Hypermutation of Living Cells: When a researcher wants to make a better protein, they usually just mutate the corresponding gene and see what happens. This is often done in a test tube. The genes are randomly mutated, and then the proteins are purified and tested, again and again until a useful variant emerges.

A much faster way to evolve genes is to use living cells. A single tube of bacteria contains billions of cells, each of which can “run” its own mutation experiment in parallel. For a new study, researchers made a tool to mutate genes six orders of magnitude faster than wildtype mutation rates. The nice thing about this method is that it only requires two parts: a DNA-copying enzyme from a virus which had been deliberately designed to be sloppy (making one mistake every 1,000 bases of DNA) and a DNA strand which is only recognized by that error-prone enzyme. All scientists have to do, then, is put their gene onto this DNA strand, place it into cells, and then wait for the error-prone enzyme to insert random mutations. The bacterium's own genome is left completely alone.

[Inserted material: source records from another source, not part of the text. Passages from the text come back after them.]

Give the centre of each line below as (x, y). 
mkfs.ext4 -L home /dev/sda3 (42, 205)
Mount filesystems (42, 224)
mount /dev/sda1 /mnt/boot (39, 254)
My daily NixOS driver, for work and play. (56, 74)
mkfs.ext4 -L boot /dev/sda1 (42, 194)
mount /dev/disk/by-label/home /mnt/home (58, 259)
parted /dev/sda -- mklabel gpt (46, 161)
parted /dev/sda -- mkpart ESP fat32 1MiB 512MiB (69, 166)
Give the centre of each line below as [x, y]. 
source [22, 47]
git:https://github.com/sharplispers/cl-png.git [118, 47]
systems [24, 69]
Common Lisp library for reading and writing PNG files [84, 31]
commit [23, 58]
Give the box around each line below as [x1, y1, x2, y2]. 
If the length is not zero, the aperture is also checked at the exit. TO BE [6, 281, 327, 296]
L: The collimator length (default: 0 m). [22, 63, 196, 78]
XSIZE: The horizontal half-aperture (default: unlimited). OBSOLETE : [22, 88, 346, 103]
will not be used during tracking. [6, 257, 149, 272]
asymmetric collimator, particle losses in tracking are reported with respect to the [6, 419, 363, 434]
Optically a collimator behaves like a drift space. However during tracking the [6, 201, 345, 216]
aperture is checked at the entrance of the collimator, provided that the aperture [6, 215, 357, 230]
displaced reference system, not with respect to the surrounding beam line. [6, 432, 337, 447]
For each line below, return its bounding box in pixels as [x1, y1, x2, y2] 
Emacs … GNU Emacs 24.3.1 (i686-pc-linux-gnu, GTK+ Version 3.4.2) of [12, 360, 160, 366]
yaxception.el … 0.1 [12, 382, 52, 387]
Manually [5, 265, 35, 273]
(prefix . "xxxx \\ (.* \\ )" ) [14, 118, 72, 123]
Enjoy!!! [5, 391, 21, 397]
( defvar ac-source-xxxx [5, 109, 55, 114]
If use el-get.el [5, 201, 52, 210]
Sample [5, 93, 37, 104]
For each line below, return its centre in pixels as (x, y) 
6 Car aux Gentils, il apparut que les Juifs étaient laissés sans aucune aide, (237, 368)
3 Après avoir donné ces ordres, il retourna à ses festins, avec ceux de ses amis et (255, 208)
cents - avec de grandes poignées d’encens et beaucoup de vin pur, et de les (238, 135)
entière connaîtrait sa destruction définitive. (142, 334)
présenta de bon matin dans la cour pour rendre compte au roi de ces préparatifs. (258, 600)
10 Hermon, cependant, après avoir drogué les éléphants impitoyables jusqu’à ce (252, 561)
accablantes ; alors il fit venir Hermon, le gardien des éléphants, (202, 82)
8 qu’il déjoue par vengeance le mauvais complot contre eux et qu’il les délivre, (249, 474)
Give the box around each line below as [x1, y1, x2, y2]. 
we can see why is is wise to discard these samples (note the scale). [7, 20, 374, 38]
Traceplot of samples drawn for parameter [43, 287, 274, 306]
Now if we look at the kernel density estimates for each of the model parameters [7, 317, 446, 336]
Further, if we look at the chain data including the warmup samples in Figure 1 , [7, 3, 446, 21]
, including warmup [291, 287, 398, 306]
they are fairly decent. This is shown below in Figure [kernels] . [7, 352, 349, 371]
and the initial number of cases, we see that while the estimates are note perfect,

This tool could be used to evolve better drug molecules, for example, or to evolve thousands of proteins in parallel to help build datasets to train predictive models.

CRISPR-Carrying Phages: E. coli causes up to 30 percent of bloodstream infections in cancer patients undergoing stem-cell transplants. These patients are often given levofloxacin (an antibiotic) as a prophylaxis, but up to 65 percent of these E. coli strains are resistant to the drug.

Prior clinical trials have tried to solve this problem using bacteriophages, or viruses that infect and kill bacterial cells. In a 2005 study, for example, researchers gave healthy volunteers T4 phages, by mouth, and found the phages were safe but did not reduce E. coli counts.